WordPress.org

Make WordPress Core

Opened 2 years ago

Last modified 5 months ago

#42437 new defect (bug)

Thumbnails can overwrite other uploads if filename matches

Reported by: Viper007Bond Owned by:
Milestone: Future Release Priority: normal
Severity: normal Version: 4.8.3
Component: Upload Keywords: needs-patch
Focuses: Cc:
PR Number:

Description

Imagine you're browsing some WordPress site and you find an image you want to steal you like and want to upload to your own site. Not knowing any better, you download and save a thumbnail, image-1024x768.png. Later on you upload a different image called image.png to your site. Assuming you haven't changed thumbnail sizes, the large thumbnail of the second image will overwrite the original first image.

I've attached two images that you can use to test. Notice that image-1024x768.png will become the red image instead of staying green.

One possible solution to this is to add a flag to the thumbnail generation function that toggles overwriting existing files. It should default to overwriting for backwards compatibility but not overwrite on initial upload. If not overwriting, then -2 could be added somewhere in the filename. The filename doesn't need to be predictable because it's stored in the metadata.

Attachments (3)

image-1024x768.png (3.9 KB) - added by Viper007Bond 2 years ago.
image.png (12.5 KB) - added by Viper007Bond 2 years ago.
42437.diff (1.2 KB) - added by pbiron 17 months ago.
proof-of-concept patch

Download all attachments as: .zip

Change History (28)

@Viper007Bond
2 years ago

#1 @Viper007Bond
2 years ago

Hmm, I didn't intend for image previews to show up.

This ticket was mentioned in Slack in #core-media by antpb. View the logs.


21 months ago

#3 follow-ups: @azaozz
21 months ago

Thinking we should be stripping things like -1024x768 from the ends of image names on upload. That will allow "proper" naming with -2, -3, etc. for duplicates and will prevent sub-sizes name conflicts.

Last edited 21 months ago by azaozz (previous) (diff)

#4 in reply to: ↑ 3 ; follow-up: @blobfolio
21 months ago

Replying to azaozz:

Thinking we should be stripping things like -1024x768 from the ends of image names on upload. That will allow "proper" naming with -2, -3, etc. for duplicates and will prevent sub-sizes name conflicts.

Having seen some absurdly long user filenames in my day, I like the idea of stripping trailing dimensions from new files before storing them.

Temporarily pop off the extension, then something like the following:
$filename = preg_replace('/(\-\d+x\d+)+$/', '', $filename);

Then make sure the filename isn't empty, add the extension back, and run the usual uniqueness filters.

That'll help things going forward, but won't stop collisions from media uploaded before the change.

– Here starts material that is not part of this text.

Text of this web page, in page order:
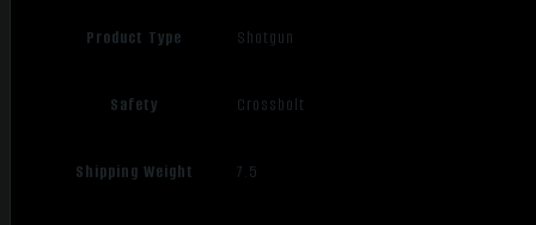
Product Type Shotgun
Safety Crossbolt
Shipping Weight 7.5

For that, we'd need to loop through all possible thumbnail names to check for collisions before settling on a source name.

#5 in reply to: ↑ 4 @azaozz
21 months ago

  • Milestone changed from Awaiting Review to Future Release

Replying to blobfolio:

Yep, thinking that will work for this edge case. Alternatively (as discussed in #core-media on Slack) we can have a more stringent name check that looks into the names for sub-sizes that will be generated from the uploaded image. It would add -1, -2, etc. to the original image name if a possible conflict with the names of the sub-sizes is detected.

This ticket was mentioned in Slack in #core-media by nosilver4u. View the logs.


21 months ago

#7 @desrosj
21 months ago

#43246 was marked as a duplicate.

This ticket was mentioned in Slack in #core-media by desrosj. View the logs.


21 months ago

This ticket was mentioned in Slack in #core-media by desrosj. View the logs.


21 months ago

#10 @desrosj
18 months ago

#44095 was marked as a duplicate.

#11 in reply to: ↑ 3 ; follow-ups: @pbiron
18 months ago

Replying to azaozz:

Thinking we should be stripping things like -1024x768 from the ends of image names on upload. That will allow "proper" naming with -2, -3, etc. for duplicates and will prevent sub-sizes name conflicts.

While stripping dimensions from filenames on upload would probably be the easiest technical solution, doing so might cause UX disconnects for some users.

For example, in the art world, it's quite common for artists to put the dimensions of their work into their filenames, e.g., a painter does an oil painting of a sunset on a 150cmx150cm canvas, takes a photo of the artwork and names it sunset-150x150.jpg (where, in their mind, the -150x150 suffix is the canvas size and not the dimensions of the photo of that painting). They upload this photo. Sometime later they go to /wp-admin/uploads.php and try to search for the photo, but they can't remember exactly what they named the file...was it sunset-150x150.jpg, sundown-150x150.jpg or here-comes-the-night-150x150.jpg (and nor what the caption was)? All they remember is that they put -150x150 in the filename and when they search for 150x150, they get the dreaded "No media files found." result...and think their image has somehow gotten deleted.

note: this example is based on the one in #44095, which I opened before being directed to this ticket.

Granted, that UX issue isn't a show stopper, but it's something to consider.

#12 in reply to: ↑ 11 @pbiron
18 months ago

I bumped into the problem behind this ticket yesterday while debugging a func I wrote to hook into attachment_url_to_postid, in an attempt to get around the problem of attachment_url_to_postid() not finding the attachment ID if the URL is for an intermediate size of the upload (I starting writing that func since there has been no movement on #41816, my attempt to fix that problem...which I opened 8 mos ago).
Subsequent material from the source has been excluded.